• [Task brief]:
Restate each entry exactly, without pictures.
+++ Provided information
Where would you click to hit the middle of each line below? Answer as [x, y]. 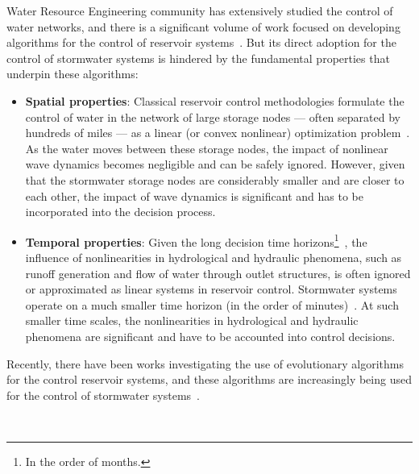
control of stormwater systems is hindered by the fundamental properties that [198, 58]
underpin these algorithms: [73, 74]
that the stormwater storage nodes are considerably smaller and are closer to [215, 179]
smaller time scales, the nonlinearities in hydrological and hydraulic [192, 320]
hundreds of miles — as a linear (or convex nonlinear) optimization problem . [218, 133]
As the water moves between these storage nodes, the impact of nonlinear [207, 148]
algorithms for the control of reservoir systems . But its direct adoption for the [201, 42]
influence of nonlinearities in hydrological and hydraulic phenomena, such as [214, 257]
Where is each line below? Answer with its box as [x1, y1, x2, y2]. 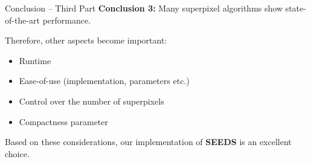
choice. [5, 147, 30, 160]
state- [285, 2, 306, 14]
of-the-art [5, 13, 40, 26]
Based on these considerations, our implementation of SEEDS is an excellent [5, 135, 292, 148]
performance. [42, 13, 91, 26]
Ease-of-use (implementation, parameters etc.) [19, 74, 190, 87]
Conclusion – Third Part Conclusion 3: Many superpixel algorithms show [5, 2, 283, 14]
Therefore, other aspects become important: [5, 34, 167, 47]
++++++
• [Solution to the exercise]:
Where would you click to hit the middle of each line below? Answer as [x, y]. 
control of stormwater systems is hindered by the fundamental properties that [198, 58]
underpin these algorithms: [73, 74]
that the stormwater storage nodes are considerably smaller and are closer to [215, 179]
smaller time scales, the nonlinearities in hydrological and hydraulic [192, 320]
hundreds of miles — as a linear (or convex nonlinear) optimization problem . [218, 133]
As the water moves between these storage nodes, the impact of nonlinear [207, 148]
algorithms for the control of reservoir systems . But its direct adoption for the [201, 42]
influence of nonlinearities in hydrological and hydraulic phenomena, such as [214, 257]
Where is each line below? Answer with its box as [x1, y1, x2, y2]. 
choice. [5, 147, 30, 160]
state- [285, 2, 306, 14]
of-the-art [5, 13, 40, 26]
Based on these considerations, our implementation of SEEDS is an excellent [5, 135, 292, 148]
performance. [42, 13, 91, 26]
Ease-of-use (implementation, parameters etc.) [19, 74, 190, 87]
Conclusion – Third Part Conclusion 3: Many superpixel algorithms show [5, 2, 283, 14]
Therefore, other aspects become important: [5, 34, 167, 47]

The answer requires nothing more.